Justin y yo somos amigos inseparables desde los seis años. Nos conocemos a la perfección y, por supuesto que queremos una vida juntos, pero para él no es buen momento que se sepa de nuestra relación.

Está terminando su carrera, será un gran ingeniero, lo sé. Yo, en cambio, no quise estudiar porque no soy lo suficientemente buena para eso.

Los números o cualquier cosa complicada no es para mí. Mamá me decía siempre que yo salí buena para trabajar moviendo mis manos, no para usar mi cerebro.

Corro al baño para darme una ducha, mamá detesta el olor a «tienda de barrio». Sin embargo, al ver a mi novio con la ropa que suele llevar a la universidad, le digo a las carreras.

—Amor, ¿no vas a cambiarte?

—¿Para qué? No tengo nada que hacer —me quedo a medio camino, él no me mira porque está clavado en la Play.

—Pero, me dijiste que irías conmigo al cumpleaños de mi madre. Se supone que hoy les diríamos a todos, estás terminando…

—Lo olvidé —resopla para quitarse un mechón de cabello de la cara—. Mejor lo dejamos para otro día. Estoy agotado y no tengo ganas de lidiar con la presión de nuestros padres.

—Está bien… —respondo resignada.

Me meto al baño para ocultar mi decepción. Me ducho rápidamente, me visto en el baño para no incomodarlo y me seco el cabello como puedo, Justin se ha llevado mi secador a su residencia para un trabajo.

Al salir, me pongo lo primero que encuentro para el frío y tomo mi bolso. Me acerco a darle un beso, pero tal como cada vez que está jugando, me corre la cara.

—¿Me esperarás? Tal vez hoy sí quieras dormir conmigo… —propongo, pero su respuesta es la misma de siempre.

—Sabes que no. Prefiero no arriesgarme a que no controlen las hormonas y dejarte embarazada, yo creo que en una hora me iré. Solo estoy terminando de descargar un programa que necesito.

—Bien… Te amo, nos vemos.

Me voy de inmediato, pensando en que a veces me gustaría tener más afecto de él, antes era así.

Miro la hora y sé que tendré suerte si llego a tiempo, mis padres odian la impuntualidad, pero a mi jefe tampoco le puedo decir que no si me dice que debo reponer mercancía a último momento.

En cuanto salgo a la calle me acerco a la vía, el tráfico está terrible. Camino por la orilla para buscar un lugar mejor en donde detener al taxi, pero no veo uno de los orificios en el suelo y tropiezo.

No tengo de dónde sostenerme, así que caigo.

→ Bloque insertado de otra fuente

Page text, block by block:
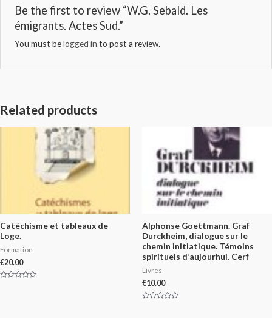
Be the first to review “W.G. Sebald. Les
émigrants. Actes Sud.”
You must belogged in to post a review.
Related products
Catéchisme et tableaux de
Loge.
Formation
€20.00
Alphonse Goettmann. Graf
Durckheim, dialogue sur le
chemin initiatique. Témoins
spirituels d’aujourhui. Cerf
Livres
€10.00
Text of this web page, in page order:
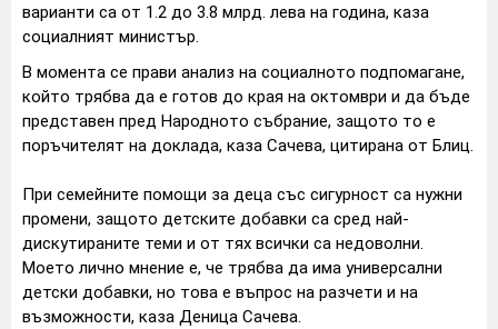
варианти са от 1.2 до 3.8 млрд. лева на година, каза
социалният министър.
В момента се прави анализ на социалното подпомагане,
който трябва да е готов до края на октомври и да бъде
представен пред Народното събрание, защото то е
поръчителят на доклада, каза Сачева, цитирана от Блиц.
При семейните помощи за деца със сигурност са нужни
промени, защото детските добавки са сред най-
дискутираните теми и от тях всички са недоволни.
Моето лично мнение е, че трябва да има универсални
детски добавки, но това е въпрос на разчети и на
възможности, каза Деница Сачева.
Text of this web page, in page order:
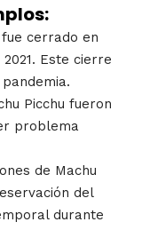
fue cerrado en
Este cierre
Picchu fueron
problema
de Machu
del
durante
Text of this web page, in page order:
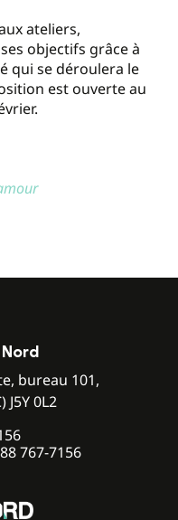
ateliers,
objectifs grâce à
qui se déroulera le
est ouverte au
bureau 101,
J5Y 0L2
767-7156

La mitad de mi cuerpo termina en la calzada. Veo cómo un autobús se acerca a toda velocidad y no me puedo poner de pie, como si algo me tuviera clavada al piso. Cierro mis ojos, espero el impacto, pero en lugar de eso… Algo me tira.

Caigo de espaldas sobre algo duro, cálido y agitado. Siento dos brazos que me rodean y un quejido.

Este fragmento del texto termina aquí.